Are you folks teaching the regular version of cursive, or the contemporary version? I learned the regular verion, but I think it is sort of silly to teach it that way when when I don't know of anyone who actually writes that way.

So far, we've only gone over a-d, but our son can now suddenly read anything written in cursive. He's delighted!

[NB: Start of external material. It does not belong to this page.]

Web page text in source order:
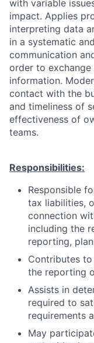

I seem to remember a discussion quite a while back on the merits (or lack) of teaching cursive, but couldn't find it. What do you folks think?


----------



## Nina (May 10, 2002)

My understanding for the reason one learns cursive is for speed. It also looks a lot more formal and attractive for hand written notes... which are better received than typed notes. I'm not sure about the two types (regular and contemporary). It may have been something called "palmer method" when I was a kid.


----------



## mekasmom (Jan 19, 2010)

We did Italic or Getty Dubay as it is now called. I wasn't really upset about teaching anything on a schedule. When they were ready to learn it, they did. Readiness is more important than anything when it comes to learning.


----------



## Our Little Farm (Apr 26, 2010)

I teach Italic handwriting and cursive.


----------



## Lizza (Nov 30, 2005)

I teach Handwriting Without Tears and I personally do teach them cursive. Not sure it's really needed honestly. My oldest is in college and she really doesn't _need_ it but I'm glad she knows it and I feel that it is a useful thing to learn.


----------



## garliclady (Aug 14, 2008)

My son is in 3rd this year .I am teaching the more traditional cursive. I heard the public schools here were not teaching it at all. But I am glad my children will know it and for some children it is easier than manuscript. I taught in private school for 18 years and always taught cursive .


----------



## halfpint (Jan 24, 2005)

I've taught all mine cursive, I think a more contemporary version. None of my 3 sons uses it, and two are adults. My daughter however likes it and tends to get fancy with her writing.

Dawn


----------



## Cheryl in SD (Apr 22, 2005)

We teach cursive and it helps with my slightly dyslexic children. For more benefits of cursive instruction, you could do a search online. I was pleasantly suprised at the number of sites that discuss this topic.


----------



## BusyBees2 (Dec 10, 2004)

I also teach with Handwriting Without Tears. Taught the cursive to my 3rd grader last year, and am having her use it a little bit through her other lessons this year. I think it's a nice to have technique, and for her, the cursive is neater than her manuscript, though she's not thrilled to do it!

I'm using HWT (manuscript) for my son, but it's just to review and practice what he already knows so far.


----------